• Task brief
An exact reprint of every record below is required, with the pictures left out.

= Beginning of Section =

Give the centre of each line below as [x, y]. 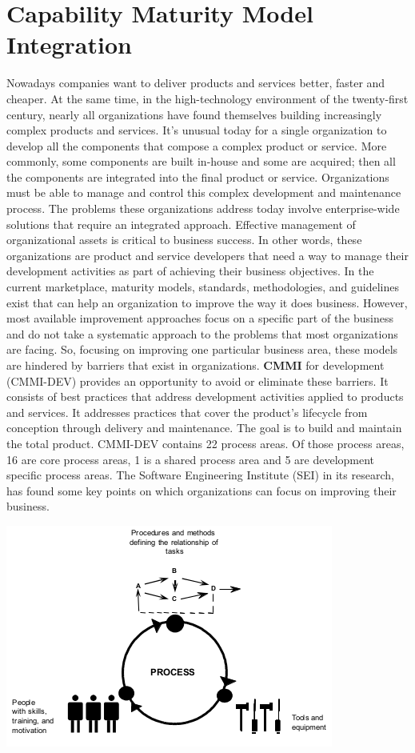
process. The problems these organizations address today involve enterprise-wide [203, 208]
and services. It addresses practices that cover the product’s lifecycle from [187, 412]
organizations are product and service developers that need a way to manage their [207, 255]
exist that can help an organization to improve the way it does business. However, [207, 302]
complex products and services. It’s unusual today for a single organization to [197, 130]
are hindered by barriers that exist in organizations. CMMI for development [196, 365]
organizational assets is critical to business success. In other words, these [184, 240]
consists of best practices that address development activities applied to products [205, 397]

= End of Section =

• Written answer
Give the centre of each line below as [x, y]. 
process. The problems these organizations address today involve enterprise-wide [203, 208]
and services. It addresses practices that cover the product’s lifecycle from [187, 412]
organizations are product and service developers that need a way to manage their [207, 255]
exist that can help an organization to improve the way it does business. However, [207, 302]
complex products and services. It’s unusual today for a single organization to [197, 130]
are hindered by barriers that exist in organizations. CMMI for development [196, 365]
organizational assets is critical to business success. In other words, these [184, 240]
consists of best practices that address development activities applied to products [205, 397]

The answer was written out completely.